(TASK ITEM):
All of the data below should come back exactly as written, minus its images.

(LISTED RECORDS begins)

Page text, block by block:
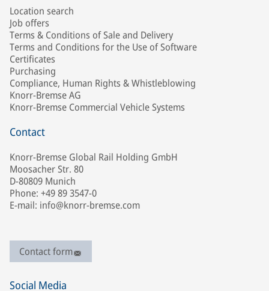
Location search
Job offers
Terms & Conditions of Sale and Delivery
Terms and Conditions for the Use of Software
Certificates
Purchasing
Compliance, Human Rights & Whistleblowing
Knorr-Bremse AG
Knorr-Bremse Commercial Vehicle Systems
Contact
Knorr-Bremse Global Rail Holding GmbH
Moosacher Str. 80
D-80809 Munich
Phone: +49 89 3547-0
E-mail: info@knorr-bremse.com
Contact form
Social Media
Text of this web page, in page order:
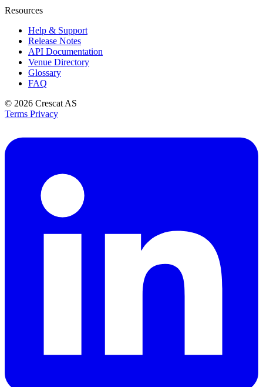
Resources
Help & Support
Release Notes
API Documentation
Venue Directory
Glossary
FAQ
© 2026 Crescat AS
Terms Privacy
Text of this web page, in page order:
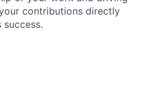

(LISTED RECORDS ends)

(ANSWER TO THIS PROBLEM):
Page text, block by block:
Location search
Job offers
Terms & Conditions of Sale and Delivery
Terms and Conditions for the Use of Software
Certificates
Purchasing
Compliance, Human Rights & Whistleblowing
Knorr-Bremse AG
Knorr-Bremse Commercial Vehicle Systems
Contact
Knorr-Bremse Global Rail Holding GmbH
Moosacher Str. 80
D-80809 Munich
Phone: +49 89 3547-0
E-mail: info@knorr-bremse.com
Contact form
Social Media
Text of this web page, in page order:
Resources
Help & Support
Release Notes
API Documentation
Venue Directory
Glossary
FAQ
© 2026 Crescat AS
Terms Privacy
Text of this web page, in page order:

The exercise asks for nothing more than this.